Art Scene

Current shows, exhbitions and installations

 "The Big Lebowski Tribute Show" at Wet Paint Gallery: The thing about a cult classic is that you either love it or you hate it. The same can be said for this funky, eclectic group exhibition paying homage to the Coen brothers' film. Devoted Lebowski fans may go gaga for painted bowling pins and graphic depictions of severed pinkie toes, but the meaning will be lost on everyone else. Still, there are some pieces that manage to transcend the "Dude-speak" language barrier. Alexander Scott Hughes' custom-painted retro lamp table would be at home in any swank bachelor pad, and the meticulously crisp lines of spray-paint artist Clay Elliot's character portraits are impressive. Pop-art lovers will appreciate John Koleszar's Donny's Urn, a Warhol-esque series of monochromatic Folgers coffee cans, while those in the know understand the tongue-in-cheek movie reference "buried" inside. Admission is free. Through Aug. 28. 203 E. 7th St., Tempe, 480-967-2002, www.wetpaintaz.com.

"David Pimentel: Legacy of an Artist and Educator" at Mesa Arts Center: The death of an artist usually brings instant notoriety and positive attention. In former ASU professor David Pimentel's case, the accolades are warranted. Look for his renowned series of copper vessels, each unique in form and crafted from a single sheet of copper, and Torchiere Lamp, a functional metal sculpture with thin sheets of glittering mica in lieu of glass. The exhibition also features work from the professor's greatest legacy — the students he inspired, including MFA graduate John Tzelepis, whose magnetic steel tower follows the clean lines and aesthetic ideals of Pimentel's wall art. Admission is $3.50, free on Thursdays and second Sundays. Through Oct. 15. 1 E. Main St., Mesa, 480-644-6500, www.mesaartscenter.com.

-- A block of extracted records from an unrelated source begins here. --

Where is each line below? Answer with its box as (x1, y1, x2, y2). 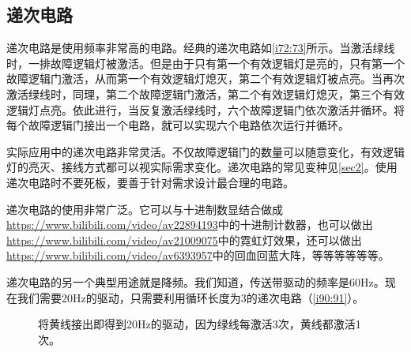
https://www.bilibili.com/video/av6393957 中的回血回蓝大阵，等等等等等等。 (6, 247, 390, 264)
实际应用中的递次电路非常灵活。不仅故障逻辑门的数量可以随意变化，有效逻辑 (6, 143, 405, 159)
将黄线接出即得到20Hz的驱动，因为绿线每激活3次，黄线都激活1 (38, 316, 361, 332)
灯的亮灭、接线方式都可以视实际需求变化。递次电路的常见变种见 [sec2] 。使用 (6, 159, 398, 175)
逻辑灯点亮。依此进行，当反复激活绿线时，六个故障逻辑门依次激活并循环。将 (6, 101, 405, 118)
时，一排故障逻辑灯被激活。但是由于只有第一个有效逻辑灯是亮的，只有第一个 (6, 54, 405, 71)
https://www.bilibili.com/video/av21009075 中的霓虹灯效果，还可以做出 (6, 231, 362, 248)
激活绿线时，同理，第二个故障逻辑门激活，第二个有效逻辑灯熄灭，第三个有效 (6, 85, 405, 102)
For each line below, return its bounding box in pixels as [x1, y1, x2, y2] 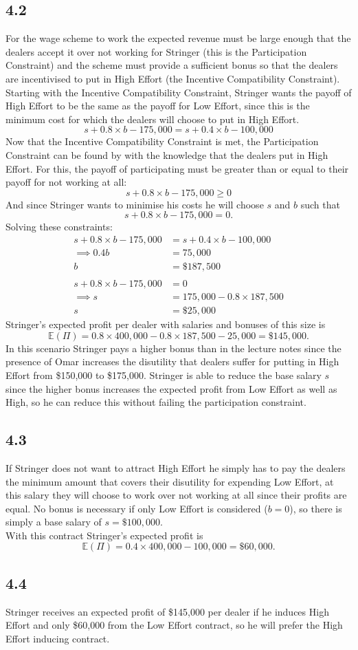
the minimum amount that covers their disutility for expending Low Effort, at [5, 474, 334, 488]
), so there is [289, 501, 342, 515]
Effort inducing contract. [5, 631, 110, 645]
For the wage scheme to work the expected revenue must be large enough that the [5, 31, 351, 45]
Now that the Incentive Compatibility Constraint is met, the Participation [5, 134, 319, 149]
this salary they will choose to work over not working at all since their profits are [5, 488, 347, 502]
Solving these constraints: [5, 219, 113, 234]
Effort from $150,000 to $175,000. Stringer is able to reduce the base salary [5, 367, 322, 382]
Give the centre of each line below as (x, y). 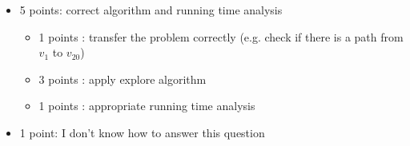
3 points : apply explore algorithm (123, 79)
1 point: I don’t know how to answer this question (142, 132)
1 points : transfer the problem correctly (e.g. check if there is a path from (221, 36)
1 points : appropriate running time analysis (147, 106)
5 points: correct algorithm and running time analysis (151, 10)
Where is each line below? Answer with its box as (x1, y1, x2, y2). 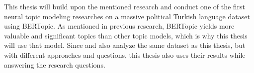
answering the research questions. (4, 59, 105, 70)
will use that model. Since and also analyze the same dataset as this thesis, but (4, 40, 246, 50)
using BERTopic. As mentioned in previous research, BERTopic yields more (4, 21, 235, 31)
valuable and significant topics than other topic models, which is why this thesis (4, 30, 248, 40)
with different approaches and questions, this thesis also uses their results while (4, 49, 246, 60)
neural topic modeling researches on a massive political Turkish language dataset (4, 11, 250, 21)
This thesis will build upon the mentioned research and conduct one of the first (4, 1, 246, 11)
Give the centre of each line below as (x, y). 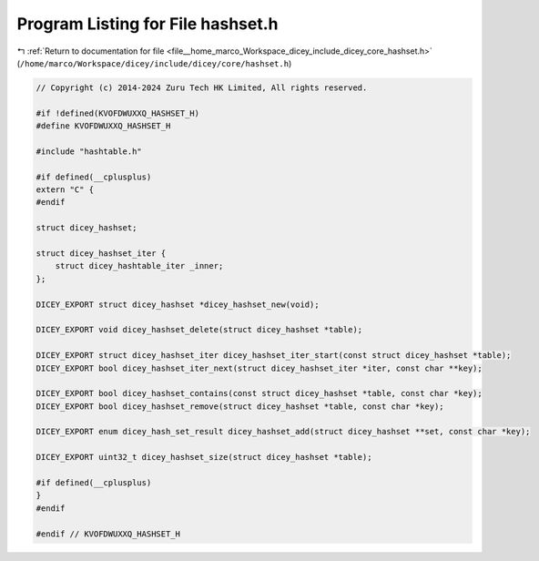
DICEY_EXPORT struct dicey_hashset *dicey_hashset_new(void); (178, 304)
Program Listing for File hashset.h (147, 24)
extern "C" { (65, 190)
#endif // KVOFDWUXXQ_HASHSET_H (108, 534)
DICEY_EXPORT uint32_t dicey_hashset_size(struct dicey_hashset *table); (204, 457)
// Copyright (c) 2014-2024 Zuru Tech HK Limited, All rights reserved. (202, 87)
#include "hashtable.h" (89, 151)
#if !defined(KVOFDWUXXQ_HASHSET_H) (118, 113)
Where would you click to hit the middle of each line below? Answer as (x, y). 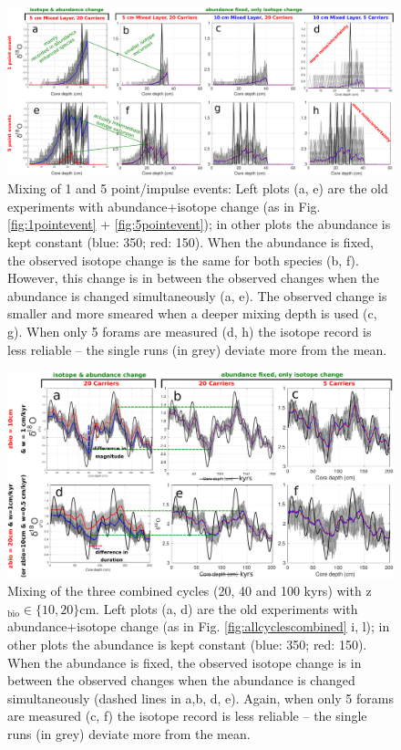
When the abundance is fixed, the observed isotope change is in (185, 662)
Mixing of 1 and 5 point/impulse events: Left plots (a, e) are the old (198, 188)
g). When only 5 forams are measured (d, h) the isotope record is (190, 332)
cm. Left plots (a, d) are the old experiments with (219, 608)
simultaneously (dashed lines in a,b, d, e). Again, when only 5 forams (200, 698)
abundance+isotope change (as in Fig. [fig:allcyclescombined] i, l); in (199, 626)
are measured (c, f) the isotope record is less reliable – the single (187, 716)
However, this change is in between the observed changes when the (193, 278)
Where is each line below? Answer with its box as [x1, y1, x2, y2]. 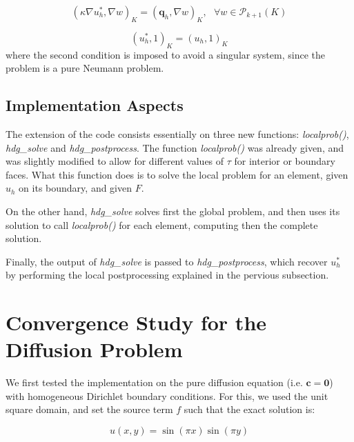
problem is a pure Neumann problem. [6, 61, 164, 75]
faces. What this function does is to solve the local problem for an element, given [6, 167, 348, 181]
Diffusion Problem [6, 335, 183, 363]
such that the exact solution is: [184, 402, 315, 416]
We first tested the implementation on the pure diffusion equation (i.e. [6, 375, 303, 390]
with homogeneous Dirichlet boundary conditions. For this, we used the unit [6, 388, 328, 403]
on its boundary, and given [19, 181, 132, 195]
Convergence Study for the [6, 308, 267, 336]

"Annual Summer Juried Exhibition" at ASU Harry Wood Gallery: This year's crop of MFA hopefuls shows a surprising awareness of domestic issues, including water conservation, racial profiling, and changing family values. Look for tongue-in-cheek political lampoons, like Exhibitions Class Award winner Corie J. Cole's ceramic caricatures of cowboy Bush and his Elmer Fudd sidekick. The well-modeled figures grin over the carcass of a white elephant, gold blood dripping from two bullet holes in its head. In R. Eric McMaster's Lawn Ornament, a molded plastic businessman perches in Astroturf. He wears a tight suit and tie, and flashes the frozen grin of a good corporate drone. These young artists can't predict the future, but they certainly seem to know what awaits them in the real world. Admission is free. Through Sept. 8. ASU Art Building, Forest and Tyler malls, Tempe, 480-965-3468, http://art.asu.edu/gallery/hwood.

"Holy Land: Diaspora and the Desert" at the Heard Museum: Something is definitely missing here. Only one Israeli artist is represented, and the closest thing to Jewish art is a photographic series exploring the Dead Sea. Still, this exhibition is worth checking out, even if just to ponder the meaning of Einar and Jamex de la Torre's Maybe, a Mayan head sputtering abstract poetry attached to a weathered camper, which even the museum's docents can't figure out. The most telling piece is the multimedia installation Treehouse Kit, in which artist Guy Ben-Ner is shown deconstructing and reassembling an abstract wooden tree to form basic necessities — a bed, table, chair and umbrella. It proves that even when there's nothing to work with, we'll find a way to connect the dots. Admission is $10 for adults, $9 for seniors, $5 for students. Through Dec. 31. 2301 N. Central Ave., Phoenix, 602-252-8848, www.heard.org.

"Art in Hand: Judith Leiber Handbags" at Phoenix Art Museum: Can a purse be a work of art? Perhaps, if it was designed by Hungarian-born artist Judith Leiber, whose jeweled evening bags have been carried by every first lady since Nancy Reagan and had a cameo (albeit not a very gracious one) on Sex and the City. Leiber's minaudières (small metal cases) feature bold hues and nontraditional shapes, including fruits, vegetables, and a variety of wildlife from polar bears to Scottie dogs. Don't miss the Bundle of Asparagus, featuring more than 10,000 hand-applied Austrian crystals in varying shades of eggplant, lavender and olive. The subtle color transitions in each stalk and leaf showcase Leiber's talent as museum-worthy. Admission is $9 for adults, $7 for students and seniors, free to all on Thursdays. Through Aug. 27. 1625 N. Central Ave., Phoenix, 602-257-1222, www.phoenixartmuseum.org.